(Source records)

#####

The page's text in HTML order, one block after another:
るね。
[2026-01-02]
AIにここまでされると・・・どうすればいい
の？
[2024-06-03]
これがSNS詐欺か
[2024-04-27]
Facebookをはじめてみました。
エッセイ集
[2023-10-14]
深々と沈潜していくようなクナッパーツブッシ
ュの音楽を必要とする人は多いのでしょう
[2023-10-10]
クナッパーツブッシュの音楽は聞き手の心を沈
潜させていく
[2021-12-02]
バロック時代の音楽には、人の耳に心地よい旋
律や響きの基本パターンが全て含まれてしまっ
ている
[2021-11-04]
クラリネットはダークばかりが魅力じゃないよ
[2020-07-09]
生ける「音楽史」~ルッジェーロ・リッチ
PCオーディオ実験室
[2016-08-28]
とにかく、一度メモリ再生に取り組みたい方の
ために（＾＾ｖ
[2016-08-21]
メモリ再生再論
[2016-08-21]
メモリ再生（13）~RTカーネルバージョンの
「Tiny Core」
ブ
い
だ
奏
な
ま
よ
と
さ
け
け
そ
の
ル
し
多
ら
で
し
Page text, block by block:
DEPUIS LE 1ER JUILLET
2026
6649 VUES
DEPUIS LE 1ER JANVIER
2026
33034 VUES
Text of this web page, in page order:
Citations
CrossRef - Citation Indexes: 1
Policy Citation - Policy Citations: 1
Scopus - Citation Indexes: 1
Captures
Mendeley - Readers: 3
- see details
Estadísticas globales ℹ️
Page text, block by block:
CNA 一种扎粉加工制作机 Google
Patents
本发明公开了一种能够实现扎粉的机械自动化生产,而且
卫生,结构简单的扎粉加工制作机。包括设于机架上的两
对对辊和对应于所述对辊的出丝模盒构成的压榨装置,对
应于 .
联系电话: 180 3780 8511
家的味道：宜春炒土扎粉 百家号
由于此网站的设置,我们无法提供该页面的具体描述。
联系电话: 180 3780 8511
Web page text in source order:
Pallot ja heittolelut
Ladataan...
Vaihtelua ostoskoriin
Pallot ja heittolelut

#####

Your instructions: Each line from the one that includes "[2026-01-02]" down to the close of the records above is to be given again exactly, and no other line is to appear.

Solution:
[2026-01-02]
AIにここまでされると・・・どうすればいい
の？
[2024-06-03]
これがSNS詐欺か
[2024-04-27]
Facebookをはじめてみました。
エッセイ集
[2023-10-14]
深々と沈潜していくようなクナッパーツブッシ
ュの音楽を必要とする人は多いのでしょう
[2023-10-10]
クナッパーツブッシュの音楽は聞き手の心を沈
潜させていく
[2021-12-02]
バロック時代の音楽には、人の耳に心地よい旋
律や響きの基本パターンが全て含まれてしまっ
ている
[2021-11-04]
クラリネットはダークばかりが魅力じゃないよ
[2020-07-09]
生ける「音楽史」~ルッジェーロ・リッチ
PCオーディオ実験室
[2016-08-28]
とにかく、一度メモリ再生に取り組みたい方の
ために（＾＾ｖ
[2016-08-21]
メモリ再生再論
[2016-08-21]
メモリ再生（13）~RTカーネルバージョンの
「Tiny Core」
ブ
い
だ
奏
な
ま
よ
と
さ
け
け
そ
の
ル
し
多
ら
で
し
Page text, block by block:
DEPUIS LE 1ER JUILLET
2026
6649 VUES
DEPUIS LE 1ER JANVIER
2026
33034 VUES
Text of this web page, in page order:
Citations
CrossRef - Citation Indexes: 1
Policy Citation - Policy Citations: 1
Scopus - Citation Indexes: 1
Captures
Mendeley - Readers: 3
- see details
Estadísticas globales ℹ️
Page text, block by block:
CNA 一种扎粉加工制作机 Google
Patents
本发明公开了一种能够实现扎粉的机械自动化生产,而且
卫生,结构简单的扎粉加工制作机。包括设于机架上的两
对对辊和对应于所述对辊的出丝模盒构成的压榨装置,对
应于 .
联系电话: 180 3780 8511
家的味道：宜春炒土扎粉 百家号
由于此网站的设置,我们无法提供该页面的具体描述。
联系电话: 180 3780 8511
Web page text in source order:
Pallot ja heittolelut
Ladataan...
Vaihtelua ostoskoriin
Pallot ja heittolelut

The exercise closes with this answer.